サンソフトは7月15日、完全新作リアルタイム戦術カードバトルゲーム『Hard Edge – War Zone』を7月23日に配信することを発表した。1998年に初代PlayStation向けにリリースされ、美麗な3Dグラフィックとキャラクター性で当時のゲームファンを魅了したアクションアドベンチャーゲーム『ハードエッジ』。その遺伝子を受け継ぎつつ、現代のゲームシーンに合わせたまったく新しいゲーム性へと昇華させたのが本作だ。名作の27年ぶりとなる新展開に、オールドファンだけでなく最新のインディーゲーム・戦略ゲームを追うコアゲーマーからも熱い視線が注がれている。
▲ 公式カバーアート (提供: IGDB)
| 開発・販売元 | サンソフト |
| 配信予定日 | 7月23日 |
| 対応プラットフォーム | PC(Steam) |
| 価格 | 1800円(税込) |
| ジャンル | リアルタイム戦術カードバトル |
| プレイ人数 | 1人(最大8人オンラインマルチプレイ対応) |
原作の前日譚を描く重厚な世界観とサクラビルの戦い
『Hard Edge – War Zone』で描かれるのは、初代『ハードエッジ』の本編へと繋がる前日譚である。舞台となるのは、正体不明のテロリスト集団に占拠されたハイテク企業シナリーギア社の研究施設『サクラビル』だ。プレイヤーは精鋭揃いの特殊部隊を率いて、陰謀が渦巻くビル内へと潜入し、敵対勢力との過酷な情報戦・戦術戦に身を投じることになる。かつてプレイヤーをワクワクさせた硬派なサイバーパンク風の世界観が、現代の洗練されたビジュアルスタイルでどのように再構築されるのか、ファンの期待は大きい。

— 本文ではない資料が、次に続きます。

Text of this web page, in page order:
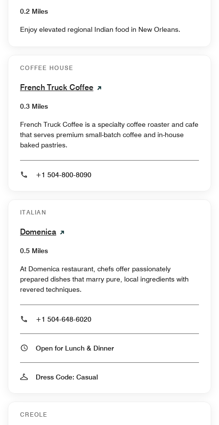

本作のゲームプレイは4対4の最大8人によるチーム戦、またはソロプレイに対応しており、プレイヤー同士の密なコミュニケーションと高度な意思決定が勝利の鍵を握る。用意された2つのゲームモードは、それぞれ異なる戦術眼を要求するものだ。マップ上の重要データディスクを制限時間内に奪い合う『キャプチャーフラッグ』では、メンバー間の進軍ルートの構築や役割分担といった戦略性が極めて重要になる。もう一方の『チームデスマッチ』は、純粋な戦闘力とカバーアクションなどの連携能力が試されるシビアなバトルモードだ。
行動選択とリアルタイム同期が融合した新機軸バトルシステム
本作の最も特徴的なゲームシステムは、ターン制をベースにしながらも同じチームのプレイヤーが同時に行動を起こせる独自の『リアルタイム性』にある。プレイヤーはターン開始時に手札からカードを引き、次に取るべき行動を決定する。射撃、格闘、投擲、設置などの多岐にわたるカテゴリのカードは、敵への攻撃だけでなくキャラクターの『移動』そのものにも使用するため、手札の管理が立ち回りに直結する。味方と一瞬のタイミングを合わせて射線を集中させ敵を瞬殺する一斉射撃や、1人が派手な陽動で敵を引きつけている隙に裏から奇襲をかけるといった、洗練されたチーム連携が直感的に行える仕様が魅力だ。
▲ 公式アートワーク (提供: IGDB)
試合中にリアルタイムで新たなカードを獲得し、デッキ内のカードを直接強化していくローグライト的なビルド成長要素も備わっている。キャラクターごとの固有のプレイスタイルや特性に合わせてデッキをカスタマイズし、試合の戦況に即座に適応していく柔軟なプレイングが求められる。現在、Steamストアページでは本作のゲーム性をいち早く体験できる体験版が配信中であり、リリース前に独自のタクティカルカードバトルの手触りを確認することが可能だ。興味のあるゲーマーは今すぐダウンロードして、その革新的なシステムに触れてみるべきだろう。
『Hard Edge – War Zone』が提示するターン制とリアルタイム同期の絶妙なハイブリッド
27年ぶりの復活作がアクションではなく、あえてカードタクティクスというジャンルを選択したことは極めて挑戦的だ。しかし本作のシステムは、カードゲーム特有のじっくり思考する楽しさと、マルチプレイでの同期アクションがもたらす一瞬の判断力を高いレベルで融合させている。一見複雑に見えるが、カードを移動リソースとしても扱うルール構築は非常に合理的であり、1800円という非常に手に取りやすい価格帯も相まって、Steamにおける新たな定番対戦ツールへと成長するポテンシャルを大いに秘めている。